Task – From the entries below, reproduce exactly the line containing "stealing and illegal behavior", the line containing "Lincoln Ranger District", and every line in between, with nothing added.

Records from a data source –
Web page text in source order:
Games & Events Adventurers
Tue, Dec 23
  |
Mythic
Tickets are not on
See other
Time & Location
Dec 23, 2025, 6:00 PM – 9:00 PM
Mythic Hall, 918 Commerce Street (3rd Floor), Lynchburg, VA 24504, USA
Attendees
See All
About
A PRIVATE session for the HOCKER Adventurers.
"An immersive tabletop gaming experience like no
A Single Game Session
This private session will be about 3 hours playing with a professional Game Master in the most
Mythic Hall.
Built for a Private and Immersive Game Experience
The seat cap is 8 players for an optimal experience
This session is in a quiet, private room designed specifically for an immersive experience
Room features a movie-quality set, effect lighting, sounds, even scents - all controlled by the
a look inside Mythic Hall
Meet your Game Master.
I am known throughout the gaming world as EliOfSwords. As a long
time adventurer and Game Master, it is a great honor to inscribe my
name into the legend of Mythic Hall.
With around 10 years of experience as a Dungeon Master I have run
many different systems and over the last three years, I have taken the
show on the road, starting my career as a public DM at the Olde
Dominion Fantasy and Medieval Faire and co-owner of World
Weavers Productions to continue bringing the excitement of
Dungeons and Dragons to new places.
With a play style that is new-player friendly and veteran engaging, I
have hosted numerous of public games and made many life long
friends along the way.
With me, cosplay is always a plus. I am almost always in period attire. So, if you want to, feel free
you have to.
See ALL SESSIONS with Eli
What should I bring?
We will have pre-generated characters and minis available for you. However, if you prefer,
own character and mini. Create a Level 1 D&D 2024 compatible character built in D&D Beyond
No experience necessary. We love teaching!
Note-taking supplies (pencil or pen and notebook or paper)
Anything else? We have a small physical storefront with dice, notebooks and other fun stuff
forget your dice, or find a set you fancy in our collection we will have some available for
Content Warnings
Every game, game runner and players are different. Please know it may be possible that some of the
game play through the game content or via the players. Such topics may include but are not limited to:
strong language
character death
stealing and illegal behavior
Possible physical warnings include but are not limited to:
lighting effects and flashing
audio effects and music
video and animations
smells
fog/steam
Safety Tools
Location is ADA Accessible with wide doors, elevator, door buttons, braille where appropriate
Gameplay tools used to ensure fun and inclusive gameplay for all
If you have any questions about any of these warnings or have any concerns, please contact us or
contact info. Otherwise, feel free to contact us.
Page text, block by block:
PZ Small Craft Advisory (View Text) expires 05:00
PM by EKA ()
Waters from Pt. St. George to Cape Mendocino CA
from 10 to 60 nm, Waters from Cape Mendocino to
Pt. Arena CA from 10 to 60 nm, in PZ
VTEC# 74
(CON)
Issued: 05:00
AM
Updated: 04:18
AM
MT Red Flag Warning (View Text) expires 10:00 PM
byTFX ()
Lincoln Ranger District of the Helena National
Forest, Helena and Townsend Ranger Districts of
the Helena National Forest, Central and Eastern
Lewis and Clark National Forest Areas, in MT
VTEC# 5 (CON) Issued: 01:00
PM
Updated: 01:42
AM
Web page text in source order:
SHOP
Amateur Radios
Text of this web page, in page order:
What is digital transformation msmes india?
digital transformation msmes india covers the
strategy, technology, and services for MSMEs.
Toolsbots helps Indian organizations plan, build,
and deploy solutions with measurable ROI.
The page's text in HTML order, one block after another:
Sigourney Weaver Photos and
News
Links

Answer to this problem –
stealing and illegal behavior
Possible physical warnings include but are not limited to:
lighting effects and flashing
audio effects and music
video and animations
smells
fog/steam
Safety Tools
Location is ADA Accessible with wide doors, elevator, door buttons, braille where appropriate
Gameplay tools used to ensure fun and inclusive gameplay for all
If you have any questions about any of these warnings or have any concerns, please contact us or
contact info. Otherwise, feel free to contact us.
Page text, block by block:
PZ Small Craft Advisory (View Text) expires 05:00
PM by EKA ()
Waters from Pt. St. George to Cape Mendocino CA
from 10 to 60 nm, Waters from Cape Mendocino to
Pt. Arena CA from 10 to 60 nm, in PZ
VTEC# 74
(CON)
Issued: 05:00
AM
Updated: 04:18
AM
MT Red Flag Warning (View Text) expires 10:00 PM
byTFX ()
Lincoln Ranger District of the Helena National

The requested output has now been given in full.